Quantum Neural Network applications to Protein Binding Affinity Predictions

Binding energy is a fundamental thermodynamic property that governs molecular interactions, playing a crucial role in fields such as healthcare and the natural sciences. It is particularly relevant in drug development, vaccine design, and other biomedical applications. Over the years, various methods have been developed to estimate protein binding energy, ranging from experimental techniques to computational approaches, with machine learning making significant contributions to this field. Although classical computing has demonstrated strong results in constructing predictive models, the variation of quantum computing for machine learning has emerged as a promising alternative. Quantum neural networks (QNNs) have gained traction as a research focus, raising the question of their potential advantages in predicting binding energies. To investigate this potential, this study explored the feasibility of QNNs for this task by proposing thirty variations of multilayer perceptron-based quantum neural networks. These variations span three distinct architectures, each incorporating ten different quantum circuits to configure their quantum layers. The performance of these quantum models was compared with that of a state-of-the-art classical multilayer perceptron-based artificial neural network, evaluating both accuracy and training time.
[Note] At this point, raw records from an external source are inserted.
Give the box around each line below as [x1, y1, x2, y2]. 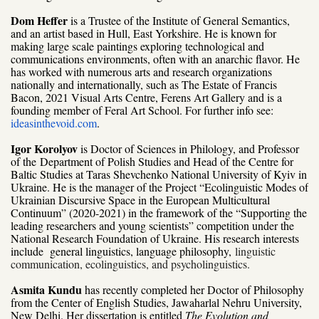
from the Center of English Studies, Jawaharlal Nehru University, [11, 294, 302, 310]
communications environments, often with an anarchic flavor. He [11, 51, 300, 66]
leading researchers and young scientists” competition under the [11, 217, 294, 233]
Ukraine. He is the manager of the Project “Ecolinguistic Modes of [11, 179, 308, 194]
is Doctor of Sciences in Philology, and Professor [80, 140, 299, 156]
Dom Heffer [11, 11, 68, 28]
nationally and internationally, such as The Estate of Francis [11, 76, 277, 92]
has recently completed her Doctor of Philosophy [85, 281, 304, 297]
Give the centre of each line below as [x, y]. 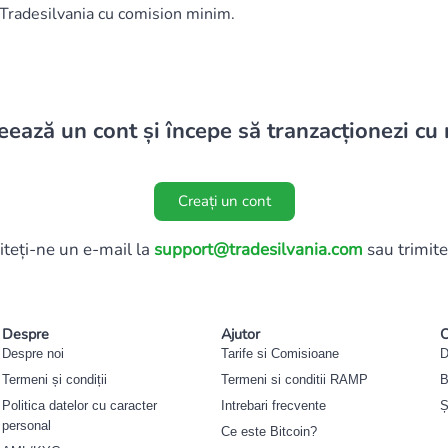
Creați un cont [224, 200]
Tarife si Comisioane [280, 353]
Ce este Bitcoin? [269, 431]
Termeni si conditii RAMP [295, 379]
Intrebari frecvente [274, 405]
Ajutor [241, 333]
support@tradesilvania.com [258, 249]
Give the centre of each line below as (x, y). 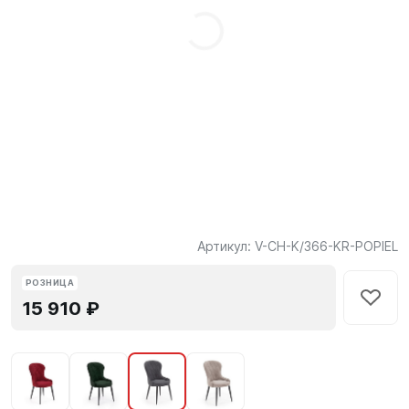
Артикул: (226, 246)
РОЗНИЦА (50, 283)
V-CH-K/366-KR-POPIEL (326, 246)
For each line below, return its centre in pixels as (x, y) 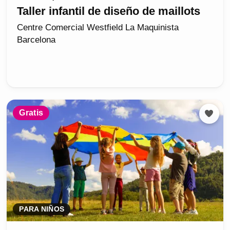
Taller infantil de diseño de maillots (109, 11)
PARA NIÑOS (42, 209)
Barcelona (36, 40)
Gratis (31, 112)
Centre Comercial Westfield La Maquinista (98, 28)
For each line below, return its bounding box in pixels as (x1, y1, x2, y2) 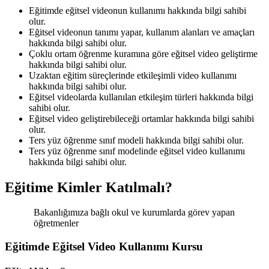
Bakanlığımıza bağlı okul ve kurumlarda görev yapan (34, 207, 235, 218)
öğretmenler (34, 218, 79, 229)
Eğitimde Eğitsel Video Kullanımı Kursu (5, 240, 203, 253)
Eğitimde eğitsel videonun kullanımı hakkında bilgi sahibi (29, 5, 246, 16)
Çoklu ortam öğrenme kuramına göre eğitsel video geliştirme (29, 48, 258, 59)
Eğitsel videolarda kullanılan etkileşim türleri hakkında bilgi (29, 91, 253, 102)
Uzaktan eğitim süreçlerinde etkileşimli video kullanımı (29, 70, 237, 80)
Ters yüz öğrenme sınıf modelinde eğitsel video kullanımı (29, 145, 245, 156)
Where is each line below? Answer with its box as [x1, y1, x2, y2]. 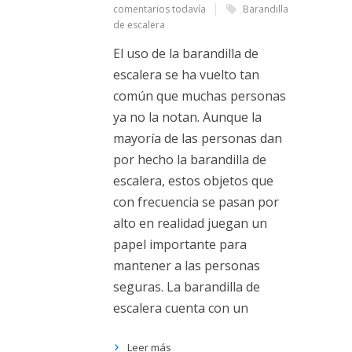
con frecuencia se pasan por [113, 193, 279, 211]
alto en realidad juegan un [113, 214, 267, 232]
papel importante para [113, 236, 247, 253]
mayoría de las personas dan [113, 130, 282, 147]
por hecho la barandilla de [113, 151, 266, 168]
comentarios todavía [113, 2, 206, 16]
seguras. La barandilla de [113, 278, 260, 295]
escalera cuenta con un [113, 299, 248, 317]
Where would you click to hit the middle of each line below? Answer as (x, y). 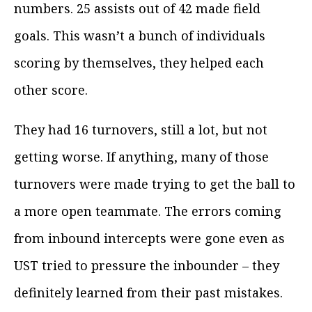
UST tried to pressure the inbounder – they (147, 266)
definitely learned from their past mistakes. (148, 293)
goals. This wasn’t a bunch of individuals (140, 36)
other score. (51, 90)
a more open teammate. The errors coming (148, 211)
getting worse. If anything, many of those (141, 157)
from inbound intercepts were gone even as (149, 239)
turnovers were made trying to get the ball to (155, 184)
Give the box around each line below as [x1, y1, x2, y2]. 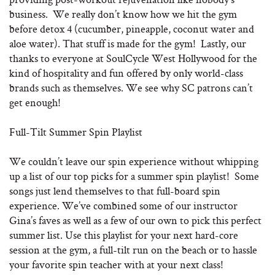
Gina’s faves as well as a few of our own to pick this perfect [9, 213, 261, 227]
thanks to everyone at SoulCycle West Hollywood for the [9, 51, 257, 65]
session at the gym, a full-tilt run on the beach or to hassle [9, 242, 257, 257]
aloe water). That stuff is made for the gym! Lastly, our [9, 36, 246, 50]
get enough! [9, 95, 61, 109]
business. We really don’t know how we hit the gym [9, 7, 237, 21]
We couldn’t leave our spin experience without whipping [9, 154, 258, 168]
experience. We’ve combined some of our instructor [9, 198, 238, 212]
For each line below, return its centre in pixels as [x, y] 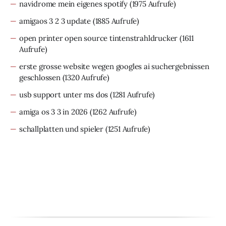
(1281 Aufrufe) [132, 94]
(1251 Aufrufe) [127, 129]
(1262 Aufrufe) [112, 111]
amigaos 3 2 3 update [55, 21]
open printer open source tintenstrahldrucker [99, 38]
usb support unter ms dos [64, 94]
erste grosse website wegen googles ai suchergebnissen [114, 66]
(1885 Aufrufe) [115, 21]
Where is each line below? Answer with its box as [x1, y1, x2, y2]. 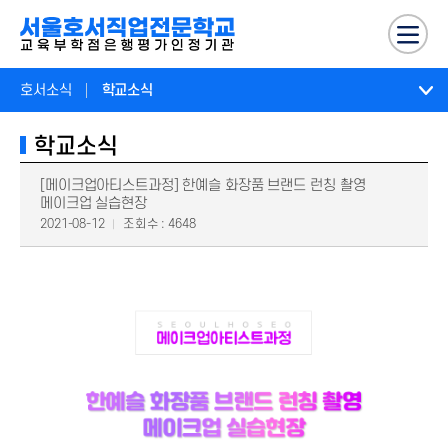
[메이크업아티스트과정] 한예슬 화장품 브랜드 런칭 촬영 [40, 177, 366, 194]
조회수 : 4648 [122, 217, 196, 231]
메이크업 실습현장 [40, 195, 147, 212]
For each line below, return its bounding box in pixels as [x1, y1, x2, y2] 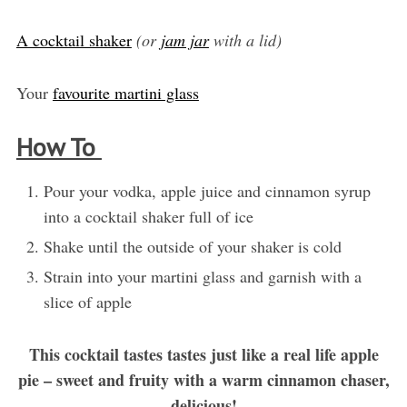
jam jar [160, 29, 209, 52]
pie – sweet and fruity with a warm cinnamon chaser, [17, 368, 390, 392]
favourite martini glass [52, 82, 199, 104]
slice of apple [43, 291, 132, 313]
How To [15, 130, 102, 164]
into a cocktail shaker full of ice [43, 205, 253, 228]
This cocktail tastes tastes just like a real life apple [28, 342, 379, 367]
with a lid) [208, 29, 282, 52]
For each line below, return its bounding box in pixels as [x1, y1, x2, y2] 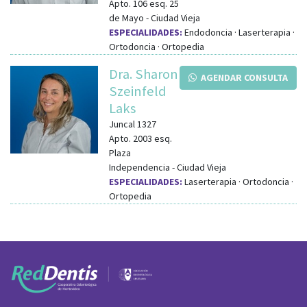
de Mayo [109, 11, 144, 24]
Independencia [109, 160, 170, 173]
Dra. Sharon [109, 64, 178, 83]
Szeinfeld [109, 82, 166, 100]
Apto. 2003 [109, 132, 152, 145]
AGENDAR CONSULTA [197, 71, 288, 84]
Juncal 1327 [109, 117, 156, 130]
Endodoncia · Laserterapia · [182, 25, 295, 38]
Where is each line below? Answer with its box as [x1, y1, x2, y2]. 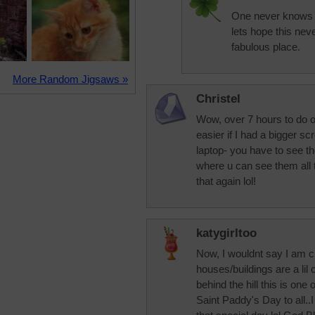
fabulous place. [231, 41, 300, 53]
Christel [196, 92, 240, 105]
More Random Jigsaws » [13, 73, 128, 85]
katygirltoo [196, 226, 257, 240]
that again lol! [196, 175, 256, 187]
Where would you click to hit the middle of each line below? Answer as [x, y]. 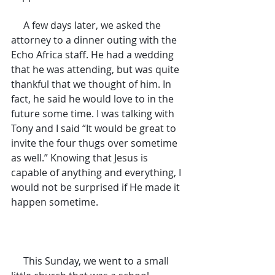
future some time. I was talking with [94, 114]
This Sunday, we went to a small [17, 261]
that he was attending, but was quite [96, 69]
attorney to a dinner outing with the [95, 40]
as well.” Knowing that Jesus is [81, 158]
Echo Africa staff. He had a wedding [94, 55]
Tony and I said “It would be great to [95, 128]
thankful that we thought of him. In [92, 84]
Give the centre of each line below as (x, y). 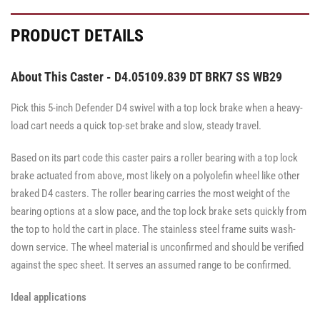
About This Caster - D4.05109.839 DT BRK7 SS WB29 (146, 77)
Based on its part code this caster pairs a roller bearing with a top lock (154, 158)
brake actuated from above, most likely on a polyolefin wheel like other (155, 176)
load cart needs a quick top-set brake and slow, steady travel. (136, 126)
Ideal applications (49, 297)
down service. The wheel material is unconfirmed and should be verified (157, 247)
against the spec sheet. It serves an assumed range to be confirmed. (151, 265)
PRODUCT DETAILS (77, 36)
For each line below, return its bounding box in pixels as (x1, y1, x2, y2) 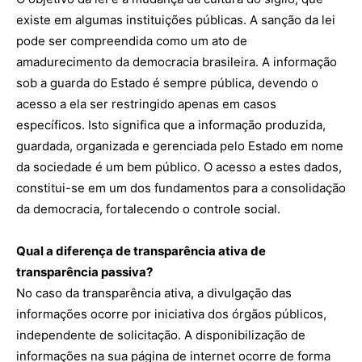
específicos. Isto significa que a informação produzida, (16, 117, 326, 133)
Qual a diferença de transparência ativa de (16, 243, 266, 259)
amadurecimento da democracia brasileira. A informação (16, 54, 337, 69)
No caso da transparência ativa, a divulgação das (16, 285, 292, 301)
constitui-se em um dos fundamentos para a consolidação (16, 180, 346, 196)
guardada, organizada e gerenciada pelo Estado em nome (16, 138, 343, 154)
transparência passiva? (16, 264, 153, 280)
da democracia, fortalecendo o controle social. (16, 201, 280, 217)
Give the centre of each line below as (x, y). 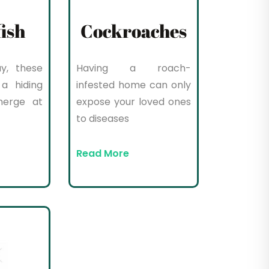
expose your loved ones (134, 102)
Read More (103, 154)
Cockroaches (134, 31)
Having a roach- (134, 68)
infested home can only (134, 85)
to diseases (103, 119)
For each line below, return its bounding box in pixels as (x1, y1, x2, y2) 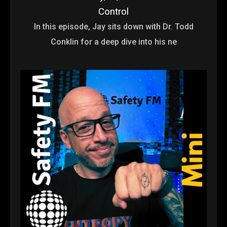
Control (98, 6, 129, 17)
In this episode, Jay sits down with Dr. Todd (33, 21, 194, 31)
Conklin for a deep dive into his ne (50, 36, 177, 47)

A primary dataset was used for training, while two additional datasets containing entirely unseen samples were employed for testing. Results indicate that the quantum models achieved approximately 20% higher accuracy on one unseen dataset, although their accuracy was lower on the other datasets. Notably, quantum models exhibited training times several orders of magnitude shorter than their classical counterparts, highlighting their potential for efficient protein binding energy prediction.